LensCoat to the rescue.....


----------



## Pi (May 22, 2013)

crasher8 said:


> comparing a plant with a rock?



How about comparing rock to rock? Black sand is hotter than white one.


----------



## neuroanatomist (May 22, 2013)

AlanF said:


> The relationship between colour and temperature of bodies receiving radiation is not as straightforward as 99% of postings on the net say. Although black absorbs heat better than white, it correspondingly radiates heat better. The inescapable consequence is that black and white bodies reach the same temperature when they are in sunlight but black gets there faster. Conversely, the black body will cool down faster when taken out of sunlight. So, the Nikon lens heats up faster than the Canon L, but both eventually reach the same temperature and the Nikon cools down faster.

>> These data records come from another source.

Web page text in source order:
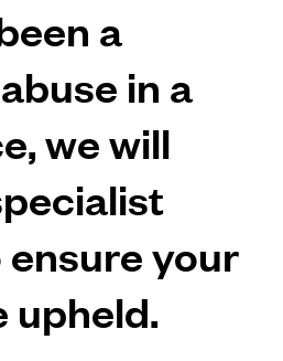
a
in a
we will
your
upheld.
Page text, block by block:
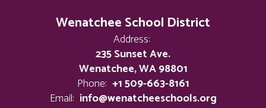
Wenatchee School District
Address:
235 Sunset Ave.
Wenatchee, WA 98801
Phone: +1 509-663-8161
Email: info@wenatcheeschools.org
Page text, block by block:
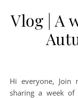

I think chemistry ≠ physics.  

While you're correct that the black object will both absorb and radiate heat faster, you are incorrect that they will reach the same equilibrium temperature under constant illumination by sunlight. You're not considering reflection, and the 'white' paint will reflect more of the incoming solar radiation than the black paint, meaning the equilibrium temperature (combination of the effects of absorption/radiation and reflection) will be higher for the black lens.

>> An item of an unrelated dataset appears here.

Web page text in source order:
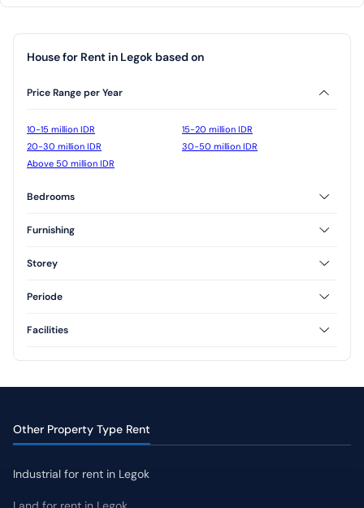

Try a simple empirical test - go to a decent-sized parking lot on a sunny day, find a black car and a white car parked next to each other that have been there for a while, and put one hand on the hood (or perhaps bonnet in your case?) of each. Your statements suggest that they will be the same temperature, but you'll find that's not the case. Don't leave your hand on the black one too long...


----------



## vscd (May 23, 2013)

If you shoot football for hours, you may get heatingproblems in the full sun. Maybe. I think normal usage of lenses won't cause you troubles with black lenses. I like the smaller attention with a black lense, even if it's more prone to heating.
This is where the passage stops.